Semantic Web Characteristics

Characteristics we consider important for Semantic Web applications include:

Approaches

Our first interfaces to relational databases involved hand generation of a domain ontology and a custom Java servlet. This produced a high quality Semantic Web representation and afforded tremendous flexibility, but was labor intensize. Exposing several related tables in one large relational database required several thousand lines of Java code. Although we added support for more tables as needed, we never completed support for the entire database.

Our general approach to data integration is to expose each data source in a Semantic Web representation that remains faithful to its original data model. We then use SWRL to map it to a domain (application) ontology relevant to a particular community of interest. The data source can then be reused by other communities by developing additional mapping rules.

We realized that this approach could be employed or extended to provide a nearly custom-quality representation with lower development costs. A generic tool could be used to generate a basic ontology and expose relational data. SWRL rules could then be used to transform this representation into a richer ontology. This is the approach taken in Asio. For the generic tool, we initially used D2RQ and then developed our own Semantic Bridge for Relational Databases (SBRD).

Our original 2 level data source to domain ontology mapping approach has generally evolved into an n-level approach, with use of SWRL to produce the data source ontology from a more basic ontology and additional SWRL "business rules" extending the domain ontology.

Suggestions for a Standard Mapping

We would support development of a standard representation for expressing mappings from relational databases to the Semantic Web. Rather than just making the data available (e.g. using only datatype properties), this mapping should result in as "good" a Semantic Web representation as possible, i.e. addressing the Semantic Web Characteristics discussed above.

In general we expect that this representation would be driven from table and column schema information such as that returned by the JDBC metadata API, optionally augmented by additional information. While databases are increasingly being designed using tools such as UML and ERwin, it is unlikely that a mapping could automatically address the variety of tools and transformations likely to be encountered. The mapping should, however, accommodate the range of design patterns typically employed in these transformations.

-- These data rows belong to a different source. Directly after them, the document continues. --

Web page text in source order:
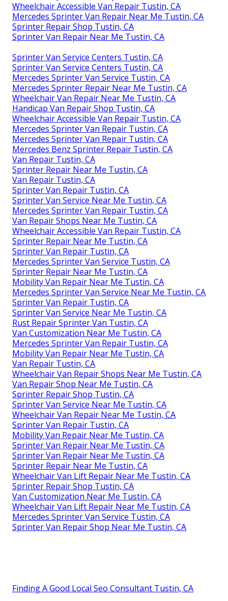
Wheelchair Accessible Van Repair Tustin, CA
Mercedes Sprinter Van Repair Near Me Tustin, CA
Sprinter Repair Shop Tustin, CA
Sprinter Van Repair Near Me Tustin, CA
Sprinter Van Service Centers Tustin, CA
Sprinter Van Service Centers Tustin, CA
Mercedes Sprinter Van Service Tustin, CA
Mercedes Sprinter Repair Near Me Tustin, CA
Wheelchair Van Repair Near Me Tustin, CA
Handicap Van Repair Shop Tustin, CA
Wheelchair Accessible Van Repair Tustin, CA
Mercedes Sprinter Van Repair Tustin, CA
Mercedes Sprinter Van Repair Tustin, CA
Mercedes Benz Sprinter Repair Tustin, CA
Van Repair Tustin, CA
Sprinter Repair Near Me Tustin, CA
Van Repair Tustin, CA
Sprinter Van Repair Tustin, CA
Sprinter Van Service Near Me Tustin, CA
Mercedes Sprinter Van Repair Tustin, CA
Van Repair Shops Near Me Tustin, CA
Wheelchair Accessible Van Repair Tustin, CA
Sprinter Repair Near Me Tustin, CA
Sprinter Van Repair Tustin, CA
Mercedes Sprinter Van Service Tustin, CA
Sprinter Repair Near Me Tustin, CA
Mobility Van Repair Near Me Tustin, CA
Mercedes Sprinter Van Service Near Me Tustin, CA
Sprinter Van Repair Tustin, CA
Sprinter Van Service Near Me Tustin, CA
Rust Repair Sprinter Van Tustin, CA
Van Customization Near Me Tustin, CA
Mercedes Sprinter Van Repair Tustin, CA
Mobility Van Repair Near Me Tustin, CA
Van Repair Tustin, CA
Wheelchair Van Repair Shops Near Me Tustin, CA
Van Repair Shop Near Me Tustin, CA
Sprinter Repair Shop Tustin, CA
Sprinter Van Service Near Me Tustin, CA
Wheelchair Van Repair Near Me Tustin, CA
Sprinter Van Repair Tustin, CA
Mobility Van Repair Near Me Tustin, CA
Sprinter Van Repair Near Me Tustin, CA
Sprinter Van Repair Near Me Tustin, CA
Sprinter Repair Near Me Tustin, CA
Wheelchair Van Lift Repair Near Me Tustin, CA
Sprinter Repair Shop Tustin, CA
Van Customization Near Me Tustin, CA
Wheelchair Van Lift Repair Near Me Tustin, CA
Mercedes Sprinter Van Service Tustin, CA
Sprinter Van Repair Shop Near Me Tustin, CA
Finding A Good Local Seo Consultant Tustin, CA
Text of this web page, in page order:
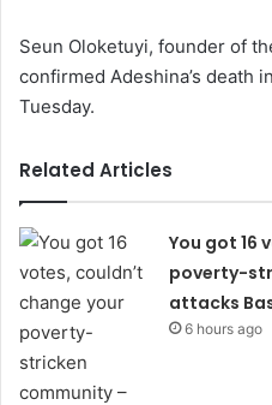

Following are several suggestions for what this standard mapping should support, which might contribute to some future charter, requirements, or goals. We are not aware of any current tools that support all of these suggestions.

dynamic
The mapping should focus on dynamic interfaces to the database, where Semantic Web content is produced on demand, rather than statically converted.. This avoids duplication and stale data.
foreign keys
Metadata information on foreign keys should be used to generate object properties referring to other entities in the database. Since foreign key information is often missing from relational databases, there should be a way to provide it directly when generating the mapping.
resolvable URIs
Each entity in the database should have a resolvable URI, typically formed from a pattern involving the table name and primary key value(s). The statements returned by an HTTP GET on this URI may vary, as in the specification of SPARQL DESCRIBE. It should generally include the information contained in the record directly associated with this entity, but not the information in the records that refer to it using a foreign key. It should also be possible to use any URI returned from a SPARQL query in a subsequent SPARQL query.
implicit class hierarchies
A type or similarly named column usually signals the existence of an implicit subclass hierarchy below the containing record, possibly including multiple inheritance. It should be possible to provide these subclasses along with the associated values and have the rdf:type statements generated automatically.
external foreign keys
Some fields may contain coded fields (e.g. zip, state, or country codes) that refer to instances described elsewhere on the Semantic Web. It should be possible to represent these as object properties and specify mappings from these codes to URIs.
enumerations
Coded fields with fixed sets of values should be translated to object properties and enumerated using owl:oneOf.
superclasses
A class hierarchy is typically implemented in a relational database by employing one table for the (possibly abstract) superclass and another table for each of the subclasses. The mapping should address this design pattern by supporting an n x m relationship between classes and tables and by naming instances using their most specific class.
binary relationships
All relationships in an entity/relationship/attribute model are typically represented in a relational database as tables with foreign keys for each of the involved entities. Binary relationships without attributes can be represented as OWL object properties. Unary relationships can be represented as OWL classes. Other relationships can be represented as n-ary relations.
efficiency
The mapping should allow automated generation of efficient queries. We have found that SQL queries generated by a Semantic Web interface will be compared to hand-generated queries in a custom application with respect to number and complexity. A simple SPARQL query should translate into a single simple SQL query.
not just SPARQL
SPARQL will often be used to access relational databases. However, the mapping should also support HTTP GET and other interfaces to relational data. SQL and similar general query interfaces are increasingly being hidden within application-specific web services.
security
Not all databases are public. It is often necessary or preferable to use existing database security models and mechanisms rather than duplicating them. Any access mechanisms should at least allow for passing database user names and passwords and authentication using client certificates passed over SSL.
limited tables and views
For security and other reasons, it may be necessary to restrict the interface to specific tables and views.
update
Initial efforts should focus on read access to relational databases, but allow for write access in the future. Any write access needs to be limited to invertible mappings.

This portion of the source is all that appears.